Over a decade ago, Snyder and his colleagues discovered that stem cells are drawn to inflammation -- a biological “fire alarm” that signals tissue damage has occurred. However, using inflammation as a therapeutic lure for stem cells wasn’t advisable because they could further inflame diseased or damaged organs, joints and other tissue.

To get around that problem, scientists modified CXCL12 -- an inflammatory molecule that Snyder’s team discovered could guide stem cells to sites in need of repair— to create a drug called SDV1a. The new drug works by enhancing stem cell binding, while minimizing inflammatory signals.

“Since inflammation can be dangerous, we modified CXCL12 by stripping away the risky bit and maximizing the good bit,” Snyder explained. “Now we have a drug that draws stem cells to a region of pathology, but without creating or worsening unwanted inflammation.”

To demonstrate its effectiveness, Snyder’s team injected SDV1a and human neural stem cells into the brains of mice with a neurodegenerative disease called Sandhoff disease. The experiment showed that the drug helped stem cells migrate and perform healing functions, which included extending lifespan, delaying symptom onset, and preserving motor function for much longer than mice that didn’t receive the drug. Importantly, the stem cells also did not worsen the inflammation.

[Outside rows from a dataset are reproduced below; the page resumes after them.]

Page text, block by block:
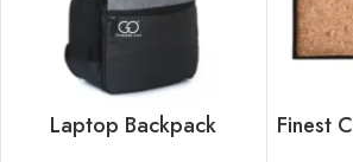
Laptop Backpack
Finest
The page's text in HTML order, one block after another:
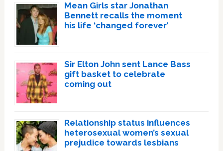
Mean Girls star Jonathan
Bennett recalls the moment
his life ‘changed forever’
Sir Elton John sent Lance Bass
gift basket to celebrate
coming out
Relationship status influences
heterosexual women’s sexual
prejudice towards lesbians
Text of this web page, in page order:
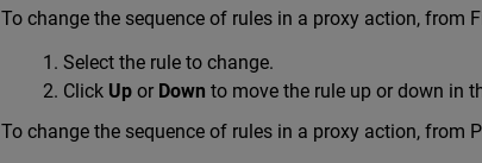
To change the sequence of rules in a proxy action, from
Select the rule to change.
Click Up or Down to move the rule up or down in
To change the sequence of rules in a proxy action, from
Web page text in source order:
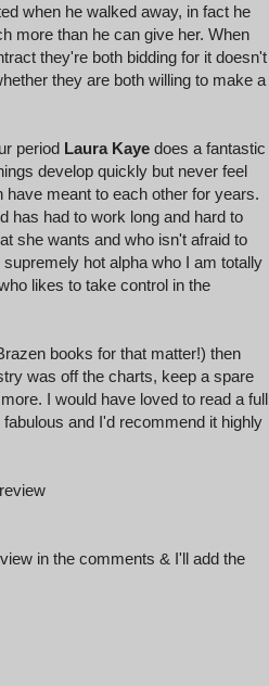
when he walked away, in fact he
more than he can give her. When
they're both bidding for it doesn't
they are both willing to make a
period Laura Kaye does a fantastic
develop quickly but never feel
meant to each other for years.
has had to work long and hard to
she wants and who isn't afraid to
hot alpha who I am totally
likes to take control in the
books for that matter!) then
was off the charts, keep a spare
I would have loved to read a full
and I'd recommend it highly
in the comments & I'll add the
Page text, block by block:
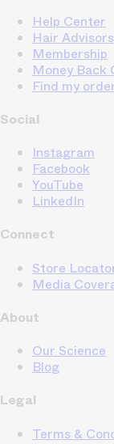
Help Center
Hair Advisors
Membership
Money Back
Find my
Social
Instagram
Facebook
YouTube
LinkedIn
Connect
Store
Media
About
Our Science
Blog
Legal
Terms &
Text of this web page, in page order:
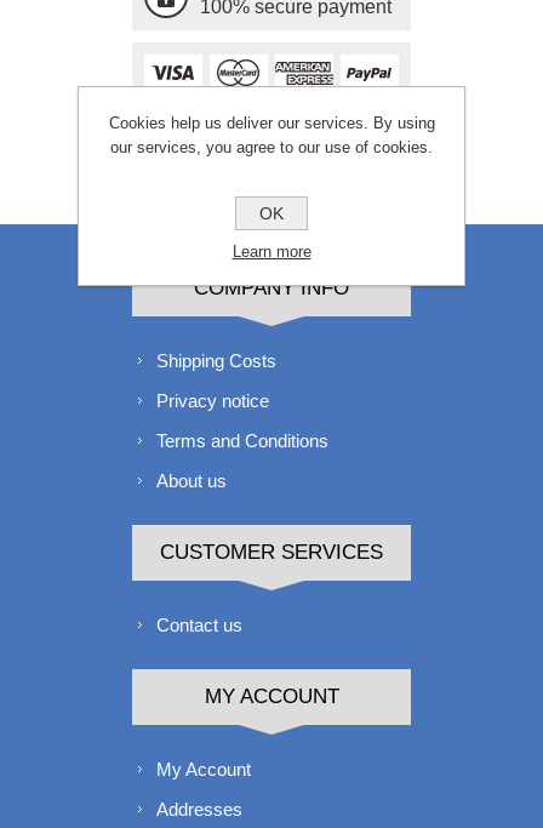
100% secure payment
COMPANY INFO
Shipping Costs
Privacy notice
Terms and Conditions
About us
CUSTOMER SERVICES
Contact us
MY ACCOUNT
My Account
Addresses
Cookies help us deliver our services. By using
our services, you agree to our use of cookies.
OK
Learn more
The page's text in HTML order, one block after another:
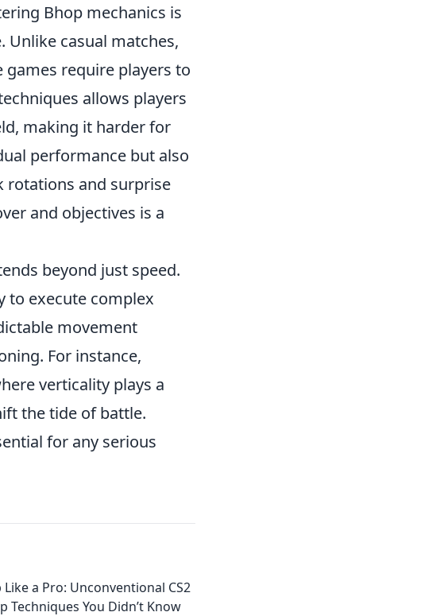
Bhop mechanics is
casual matches,
require players to
allows players
making it harder for
performance but also
rotations and surprise
and objectives is a
beyond just speed.
to execute complex
movement
For instance,
verticality plays a
the tide of battle.
for any serious
Like a Pro: Unconventional CS2
Techniques You Didn’t Know
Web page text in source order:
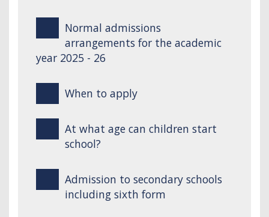
Normal admissions
arrangements for the academic
year 2025 - 26
When to apply
At what age can children start
school?
Admission to secondary schools
including sixth form
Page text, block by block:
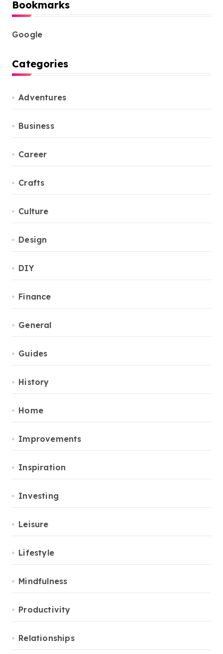
Bookmarks
Google
Categories
Adventures
Business
Career
Crafts
Culture
Design
DIY
Finance
General
Guides
History
Home
Improvements
Inspiration
Investing
Leisure
Lifestyle
Mindfulness
Productivity
Relationships
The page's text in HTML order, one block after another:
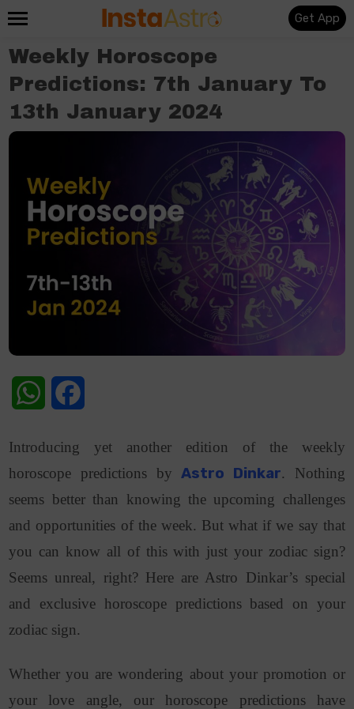
Get App
Weekly Horoscope
Predictions: 7th January To
13th January 2024
WhatsApp
Introducing yet another edition of the weekly
horoscope predictions byAstro Dinkar. Nothing
seems better than knowing the upcoming challenges
and opportunities of the week. But what if we say that
you can know all of this with just your zodiac sign?
Seems unreal, right? Here are Astro Dinkar’s special
and exclusive horoscope predictions based on your
zodiac sign.
Whether you are wondering about your promotion or
your love angle, our horoscope predictions have
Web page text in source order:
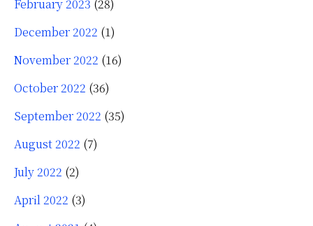
February 2023 (28)
December 2022 (1)
November 2022 (16)
October 2022 (36)
September 2022 (35)
August 2022 (7)
July 2022 (2)
April 2022 (3)
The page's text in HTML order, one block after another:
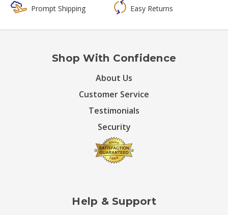
Prompt Shipping
Easy Returns
Shop With Confidence
About Us
Customer Service
Testimonials
Security
Help & Support
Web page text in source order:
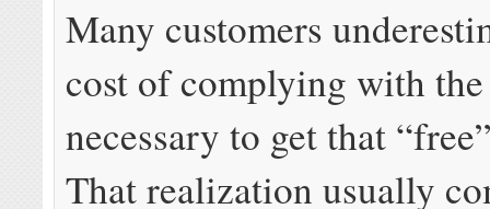
Many customers
cost of complying with
necessary to get that
That realization usually
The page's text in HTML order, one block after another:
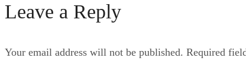
Leave a Reply
Your email address will not be published. Required
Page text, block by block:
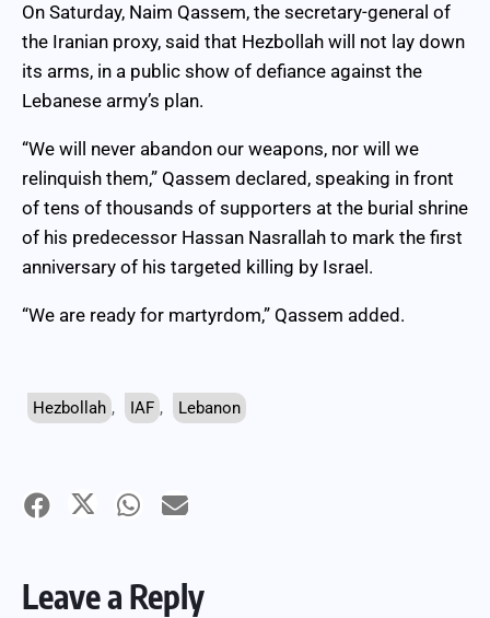
On Saturday, Naim Qassem, the secretary-general of
the Iranian proxy, said that Hezbollah will not lay down
its arms, in a public show of defiance against the
Lebanese army’s plan.
“We will never abandon our weapons, nor will we
relinquish them,” Qassem declared, speaking in front
of tens of thousands of supporters at the burial shrine
of his predecessor Hassan Nasrallah to mark the first
anniversary of his targeted killing by Israel.
“We are ready for martyrdom,” Qassem added.
Hezbollah , IAF , Lebanon
Leave a Reply

Researchers are now testing SDV1a’s ability to improve stem cell therapy in a mouse model of ALS, also known as Lou Gehrig’s disease, which is caused by a progressive loss of motor neurons in the brain. Previous studies conducted by Snyder’s team found that broadening the spread of neural stem cells helps more motor neurons survive — so they are hopeful that SDV1a will improve the effectiveness of neuroprotective stem cells and help slow the onset and progression of ALS. 

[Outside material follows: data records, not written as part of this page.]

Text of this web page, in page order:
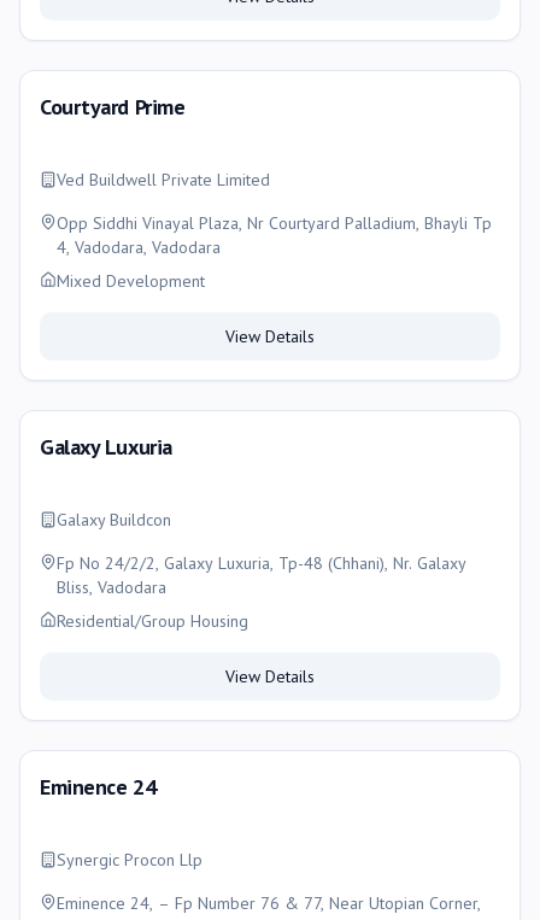
Courtyard Prime
Ved Buildwell Private Limited
Opp Siddhi Vinayal Plaza, Nr Courtyard Palladium, Bhayli Tp
4, Vadodara, Vadodara
Mixed Development
View Details
Galaxy Luxuria
Galaxy Buildcon
Fp No 24/2/2, Galaxy Luxuria, Tp-48 (Chhani), Nr. Galaxy
Bliss, Vadodara
Residential/Group Housing
View Details
Eminence 24
Synergic Procon Llp
Eminence 24, – Fp Number 76 & 77, Near Utopian Corner,
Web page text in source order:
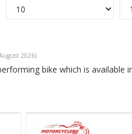
2026)
bike which is
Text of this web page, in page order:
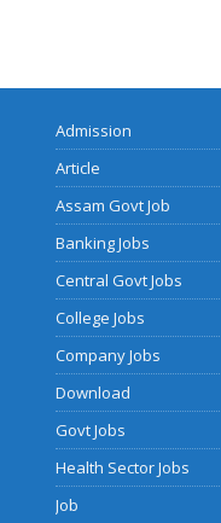
Admission
Article
Assam Govt Job
Banking Jobs
Central Govt Jobs
College Jobs
Company Jobs
Download
Govt Jobs
Health Sector Jobs
Job
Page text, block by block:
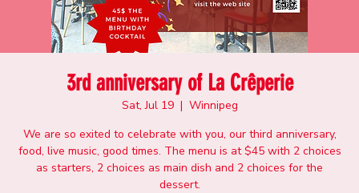
3rd anniversary of La Crêperie
Sat, Jul 19
  |
Winnipeg
We are so exited to celebrate with you, our third anniversary,
food, live music, good times. The menu is at $45 with 2 choices
as starters, 2 choices as main dish and 2 choices for the
dessert.
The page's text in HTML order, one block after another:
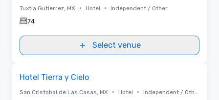
Tuxtla Gutierrez, MX • Hotel • Independent / Other
74
Select venue
Hotel Tierra y Cielo
San Cristobal de Las Casas, MX • Hotel • Independent / Other
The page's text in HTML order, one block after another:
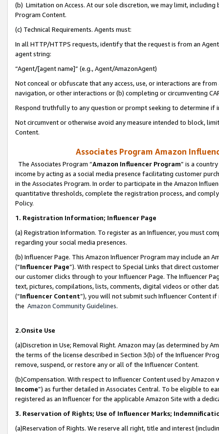
(b) Limitation on Access. At our sole discretion, we may limit,
Program Content.
(c) Technical Requirements. Agents must:
In all HTTP/HTTPS requests, identify that the request is from an
agent string:
“Agent/[agent name]” (e.g., Agent/AmazonAgent)
Not conceal or obfuscate that any access, use, or interactions are
navigation, or other interactions or (b) completing or circumventing
Respond truthfully to any question or prompt seeking to determine if
Not circumvent or otherwise avoid any measure intended to block,
Content.
Associates Program Amazon
The Associates Program “Amazon Influencer Program” is a
income by acting as a social media presence facilitating customer
in the Associates Program. In order to participate in the Amazon
quantitative thresholds, complete the registration process, and
Policy.
1. Registration Information; Influencer Page
(a) Registration Information. To register as an Influencer, you must
regarding your social media presences.
(b) Influencer Page. This Amazon Influencer Program may include an
(“Influencer Page”). With respect to Special Links that direct
our customer clicks through to your Influencer Page. The Influencer
text, pictures, compilations, lists, comments, digital videos or other
(“Influencer Content”), you will not submit such Influencer Content
the Amazon Community Guidelines.
2.Onsite Use
(a)Discretion in Use; Removal Right. Amazon may (as determined by
the terms of the license described in Section 3(b) of the Influencer
remove, suspend, or restore any or all of the Influencer Content.
(b)Compensation. With respect to Influencer Content used by
Income”) as further detailed in Associates Central. To be eligible to
registered as an Influencer for the applicable Amazon Site with a
3. Reservation of Rights; Use of Influencer Marks;
(a)Reservation of Rights. We reserve all right, title and interest

“We are optimistic that this drug’s mechanism of action may potentially benefit a variety of neurodegenerative disorders, as well as non-neurological conditions such as heart disease, arthritis and even brain cancer,” says Snyder. “Interestingly, because CXCL12 and its receptor are implicated in the cytokine storm that characterizes severe COVID-19, some of our insights into how to selectively inhibit inflammation without suppressing other normal processes may be useful in that arena as well.”

Snyder’s research is supported by the National Institutes of Health, U.S. Department of Defense, National Tay-Sachs & Allied Disease Foundation, Children’s Neurobiological Solutions Foundation, and the California Institute for Regenerative Medicine (CIRM).

“Thanks to decades of investment in stem cell science, we are making tremendous progress in our understanding of how these cells work and how they can be harnessed to help reverse injury or disease,” says Maria Millan, MD, president and CEO of CIRM. “This drug could help speed the development of stem cell treatments for spinal cord injury, Alzheimer’s, heart disease and many other conditions for which no effective treatment exists.”